***** Stored data *****
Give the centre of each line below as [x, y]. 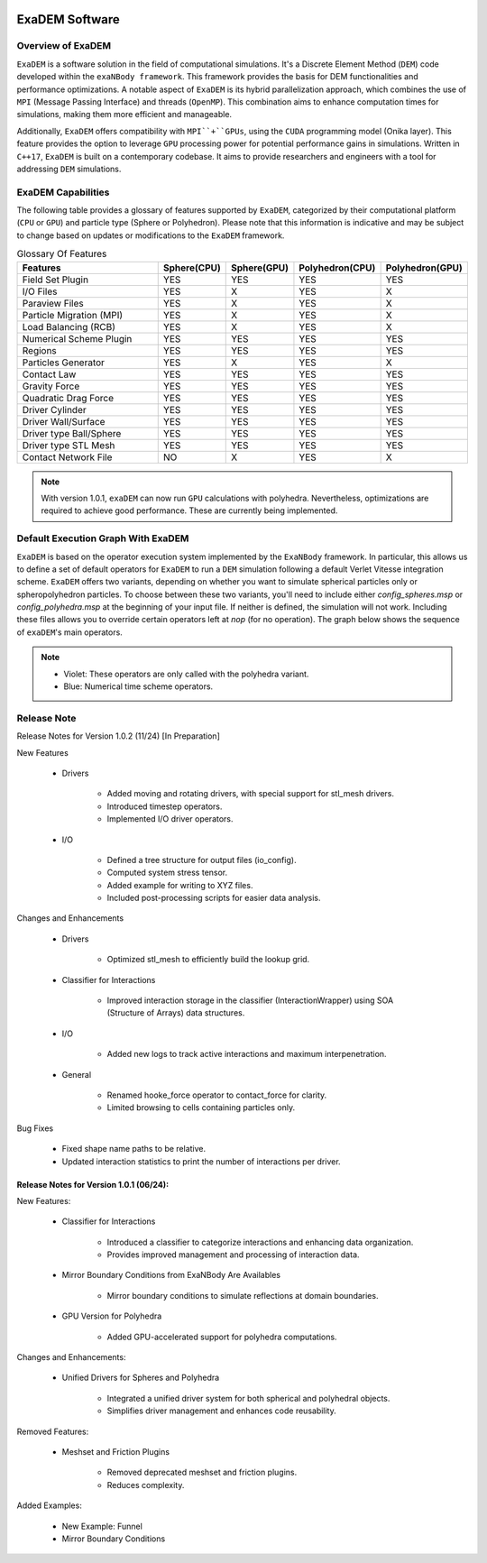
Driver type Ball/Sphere [72, 433]
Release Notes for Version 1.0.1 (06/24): [93, 1184]
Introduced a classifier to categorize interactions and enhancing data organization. [260, 1242]
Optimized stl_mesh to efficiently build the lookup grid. [208, 960]
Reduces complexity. [146, 1485]
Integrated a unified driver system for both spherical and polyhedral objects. [248, 1398]
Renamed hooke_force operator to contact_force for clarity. [217, 1095]
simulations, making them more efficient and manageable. [124, 115]
*****
* Work required *
Write out, please, only the lines from the one with "Release Notes for" through the last line above, both included and unchanged.

* Result of the exercise *
Release Notes for Version 1.0.1 (06/24): [93, 1184]
Introduced a classifier to categorize interactions and enhancing data organization. [260, 1242]
Optimized stl_mesh to efficiently build the lookup grid. [208, 960]
Reduces complexity. [146, 1485]
Integrated a unified driver system for both spherical and polyhedral objects. [248, 1398]
Renamed hooke_force operator to contact_force for clarity. [217, 1095]
simulations, making them more efficient and manageable. [124, 115]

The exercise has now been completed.